Eleştiri: Özellikle aksiyon türü filmlerden tanıdığım Denzel Washington, kendisi ile özdeşleştiremediğim Whip karakterini de başarı ile canlandırdı. Hep iyiyi sergileyecek değil ya kötü adamı da  başarı ile filmin sonunda örnek alınacak insana çevirmeyi başardı. 

Filmindeki diğer karakterler Whip yanında sönük kalıyorlar. Buna rağmen Whip'in avukatı rolündeki Don Cheadle, ki kendisini Hotel Rwanda filmindeki otel müdürü rolü ile kanıtladığını düşünüyorum, Whip'e karşı emin tavırları ile neredeyse Whip'i bastırıyordu. Bir an Whip'i alkolden kurtaracak diye düşünürken, Whip'in sorumsuz karakteri baskın çıkarak son son anda Don karakterini bastırmış oldu. 

Whip'in genç sevgilisi Nicole rolündeki Kelly Reilly benim için yeni bir karakter olmakla beraber eroin, esrar bağımlısı rolünü bayağı iyi canlandırmış. 

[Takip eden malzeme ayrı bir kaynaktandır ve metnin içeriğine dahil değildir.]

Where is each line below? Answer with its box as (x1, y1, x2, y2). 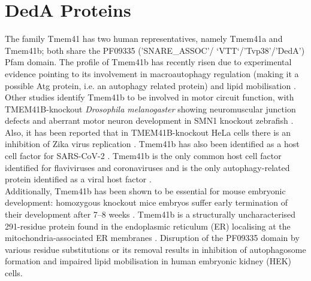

Puanlama: 10 üzerinden 7. - Uçak kazası, uçak kaçırma konuları Hollywood tarafından temcit pilavı gibi önümüze çıkarılıyor. Kaza sonrası kaptan pilotun psikolojik analizi orijinal bir konu. Soruşturma komisyonu sahnesi biraz kısa geçiştirilmiş. Whip'in cezaevine giriş sürecindeki iyi hali atlanarak doğrudan cezaevinde geçirdiği ilk bir yılın sonrasındaki bölüme geçiş çok hızlı. Eksikliklere rağmen izlemeye değer bir film. 
İyi eğlenceler.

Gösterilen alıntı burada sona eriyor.